Why This New Info Is Upping the Game on Pay Gap Conversations
Tuesday, April 2, marks “Equal Pay Day” for 2019, an unofficial notice of how long it would take the average working white woman to catch up to her white male peers’ earnings from the previous year. Over the years, Equal Pay Day has been criticized for its focus on white men and women when non-white men and women tend to be paid less than their white counterparts. As a result, there’s been a growing collective effort to produce more in-depth reports and analysis on gender and race pay gaps to reveal the layers of inequality at play. The numbers are grim, but the push for awareness is a positive sign — and critical for making necessary changes.
A new report from Hired.com gets into some of the details of the current state of gender and race pay gaps in the tech industry, and its findings are promising. Though tech is widely criticized for comprising an overwhelmingly white and male workforce (only one-fifth of industry workers are women), the data from Hired indicates incremental changes for the better in terms of pay equality across gender and race.
For the last two years, the tech industry’s gender pay gap has remained steady at four percent (that is, men on average were making four percent more than women on average), but in 2019 the gap has dropped to three percent.

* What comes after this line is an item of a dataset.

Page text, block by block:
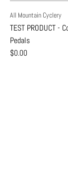
All Mountain Cyclery
TEST PRODUCT -
Pedals
$0.00

These figures are overall averages; the pay gaps for people with multiple marginalized identities, including trans people of color, gay women, and so forth, are frequently wider than the group average.
All told, white men and Asian men who work in tech are currently paid more or less the same, on average, according to figures from Hired.com’s report. White women and Asian women trail white and Asian men, earning 97 cents per dollar on average, by comparison. Black men and Latinas are next, and make an average of 91 cents per dollar. Black women make on average the least, with 89 cents.
“It is disheartening to see that Black and Hispanic women are still offered the least, receiving average salary offers of $122K and $126K, respectively,” the report states. Salaries for Black men have also fallen, according to the report: “They are offered a couple hundred dollars more than Hispanic women.”
Though there is a federal law, the Equal Pay Act of 1963, which forbids employers from paying women less than men for the same or equal work, it’s clear that troublesome patterns of lower payment for marginalized groups continue. In the absence of adequate policy, some businesses have created initiatives that mitigate the gender pay gaps that their predecessors created by establishing a precedent of doling out unequal salaries.
In many companies where there are policies in place that supposedly ensure men and women are compensated equally for equal work, there is also a massive disparity in who is hired for the highest-paying jobs. This has lately been an issue for major banks, who are being pressured by the investment firm Arjuna Capital to reveal their adjusted gender salary gap data. This data reveals not just whether people are being paid equally for the same work, but who are put in positions that pay the most.
The Obama administration also made some effort to create more transparency around the gender wage gap, first by signing the Lilly Ledbetter Fair Pay Act in 2009, then by introducing the Equal Pay Pledge in 2016. The Lilly Ledbetter Act allows for women who were unknowingly being paid a lower rate for equal work, compared to men, to receive what amounts to backpay. The Equal Pay Pledge was a non-enforceable initiative asking companies to perform routine reviews of their gender pay rates.
While transparency alone is not enough to get fair pay into the pockets of marginalized workers, it does help create conditions where employers can be held more accountable for unfair treatment. In recent years, as there has been increased scrutiny and pressure on employers to take non-discrimination seriously, myriad transparency initiatives have popped up, each time pushing conversation and action a bit further.